From the material below, retype exactly the lines that begin at the line with "Изменение сведений о" and end after the line with "System Design (6, 375, 79, 390)"; pictures stay out of the copy.
..........
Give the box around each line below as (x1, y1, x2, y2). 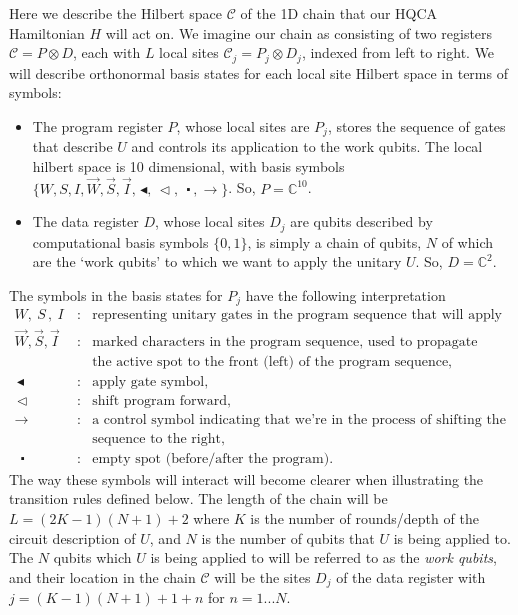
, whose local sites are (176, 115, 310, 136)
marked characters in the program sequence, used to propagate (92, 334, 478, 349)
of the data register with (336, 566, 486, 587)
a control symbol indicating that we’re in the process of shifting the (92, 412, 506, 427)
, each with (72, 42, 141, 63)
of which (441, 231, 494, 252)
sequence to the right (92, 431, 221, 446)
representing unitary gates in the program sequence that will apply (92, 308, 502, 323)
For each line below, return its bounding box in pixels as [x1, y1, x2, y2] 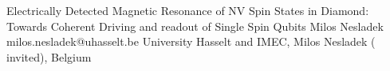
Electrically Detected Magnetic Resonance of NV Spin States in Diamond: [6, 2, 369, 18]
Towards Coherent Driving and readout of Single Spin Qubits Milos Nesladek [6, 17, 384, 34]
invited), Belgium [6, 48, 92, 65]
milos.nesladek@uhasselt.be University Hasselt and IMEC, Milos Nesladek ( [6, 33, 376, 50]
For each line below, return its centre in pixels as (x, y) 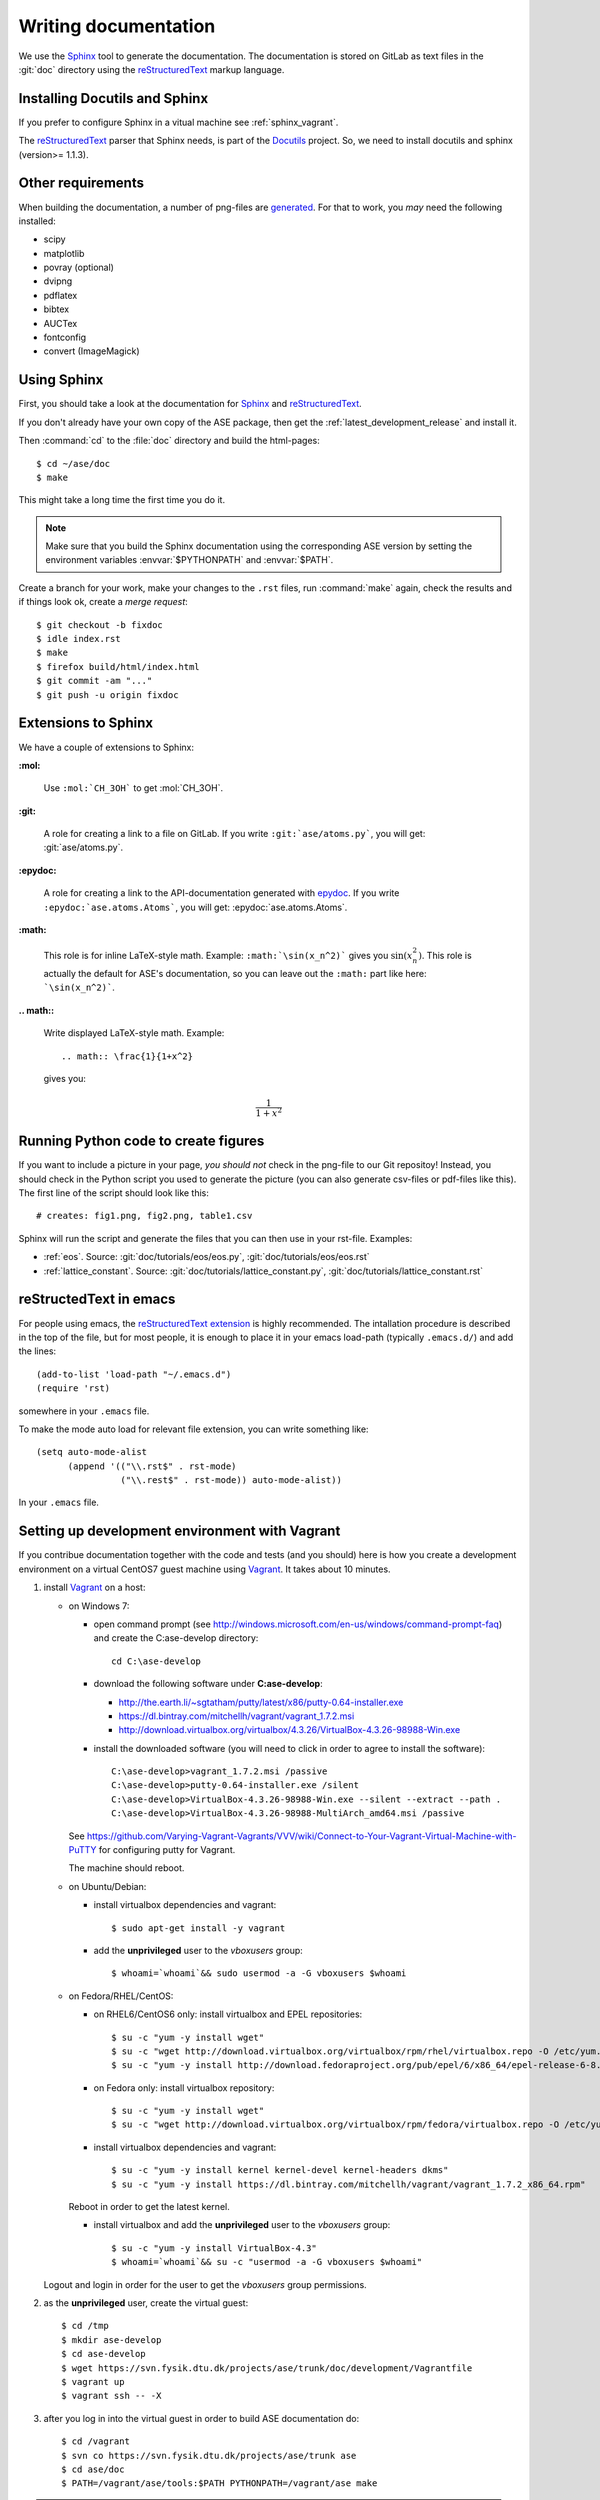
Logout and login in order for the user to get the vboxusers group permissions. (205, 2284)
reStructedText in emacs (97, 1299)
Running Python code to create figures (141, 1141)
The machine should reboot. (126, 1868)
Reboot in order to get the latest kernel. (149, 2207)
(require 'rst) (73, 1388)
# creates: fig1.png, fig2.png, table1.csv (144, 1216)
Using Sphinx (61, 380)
..........
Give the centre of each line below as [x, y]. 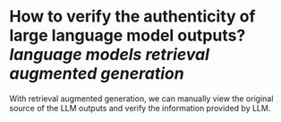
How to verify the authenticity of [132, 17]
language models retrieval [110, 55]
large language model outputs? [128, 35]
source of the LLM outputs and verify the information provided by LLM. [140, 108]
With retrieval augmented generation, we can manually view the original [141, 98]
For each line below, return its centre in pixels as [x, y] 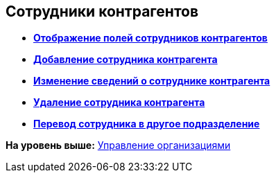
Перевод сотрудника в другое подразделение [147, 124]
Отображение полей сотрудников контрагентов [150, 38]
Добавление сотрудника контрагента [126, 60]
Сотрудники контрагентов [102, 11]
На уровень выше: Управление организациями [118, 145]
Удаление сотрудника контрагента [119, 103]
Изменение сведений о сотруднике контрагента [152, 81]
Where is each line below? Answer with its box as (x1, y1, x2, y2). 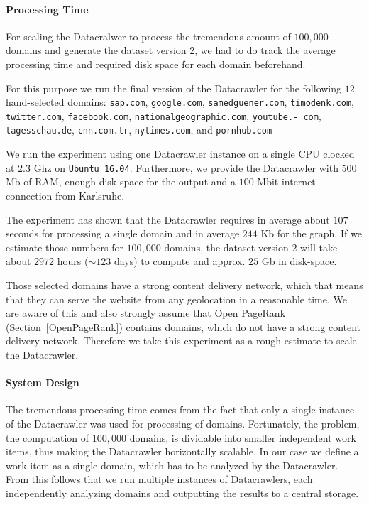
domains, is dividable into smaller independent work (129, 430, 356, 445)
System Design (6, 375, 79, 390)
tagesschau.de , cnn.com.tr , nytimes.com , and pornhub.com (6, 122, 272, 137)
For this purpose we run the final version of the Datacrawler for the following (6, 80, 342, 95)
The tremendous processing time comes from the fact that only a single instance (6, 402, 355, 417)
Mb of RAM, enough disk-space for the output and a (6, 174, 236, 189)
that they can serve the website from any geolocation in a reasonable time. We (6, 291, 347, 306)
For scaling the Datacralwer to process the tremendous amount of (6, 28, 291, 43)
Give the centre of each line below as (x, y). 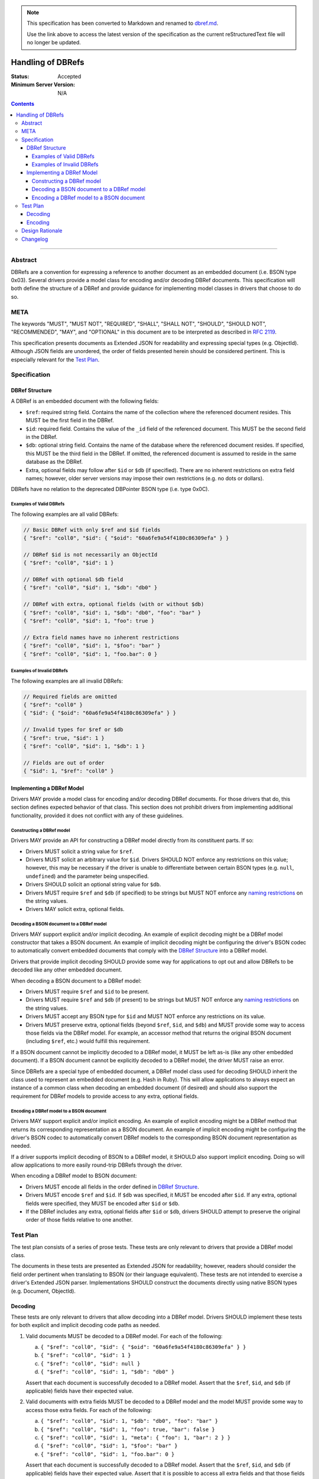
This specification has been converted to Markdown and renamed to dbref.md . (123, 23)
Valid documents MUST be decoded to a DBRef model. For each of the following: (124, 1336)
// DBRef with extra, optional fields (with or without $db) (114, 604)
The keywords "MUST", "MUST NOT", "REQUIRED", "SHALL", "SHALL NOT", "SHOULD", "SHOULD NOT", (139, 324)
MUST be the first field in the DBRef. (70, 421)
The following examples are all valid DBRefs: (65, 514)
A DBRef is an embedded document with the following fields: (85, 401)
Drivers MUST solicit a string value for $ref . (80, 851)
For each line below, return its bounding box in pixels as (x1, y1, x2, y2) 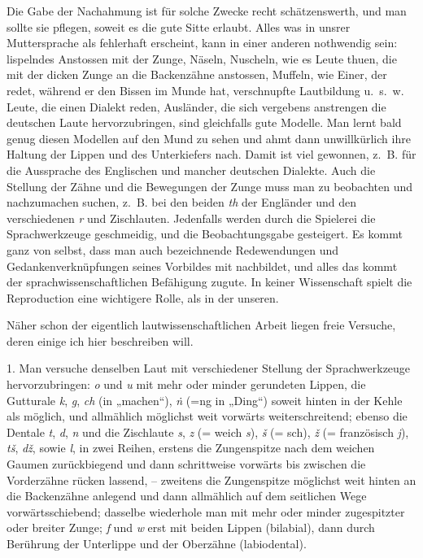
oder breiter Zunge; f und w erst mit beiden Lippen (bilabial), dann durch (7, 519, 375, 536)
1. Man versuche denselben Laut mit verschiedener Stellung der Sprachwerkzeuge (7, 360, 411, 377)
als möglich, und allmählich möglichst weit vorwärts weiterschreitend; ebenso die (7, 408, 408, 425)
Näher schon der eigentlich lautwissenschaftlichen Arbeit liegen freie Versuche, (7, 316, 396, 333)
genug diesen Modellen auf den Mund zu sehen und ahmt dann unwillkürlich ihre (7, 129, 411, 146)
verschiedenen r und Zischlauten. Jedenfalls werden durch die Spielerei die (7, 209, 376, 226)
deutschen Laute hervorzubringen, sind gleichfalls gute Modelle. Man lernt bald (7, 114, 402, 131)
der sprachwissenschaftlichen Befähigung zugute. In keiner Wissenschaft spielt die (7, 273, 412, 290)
..........
EXERCISE RESPONSE>
Изменение сведений о сотруднике контрагента [152, 81]
Where is each line below? Answer with its box as (x1, y1, x2, y2). 
domains, is dividable into smaller independent work (129, 430, 356, 445)
System Design (6, 375, 79, 390)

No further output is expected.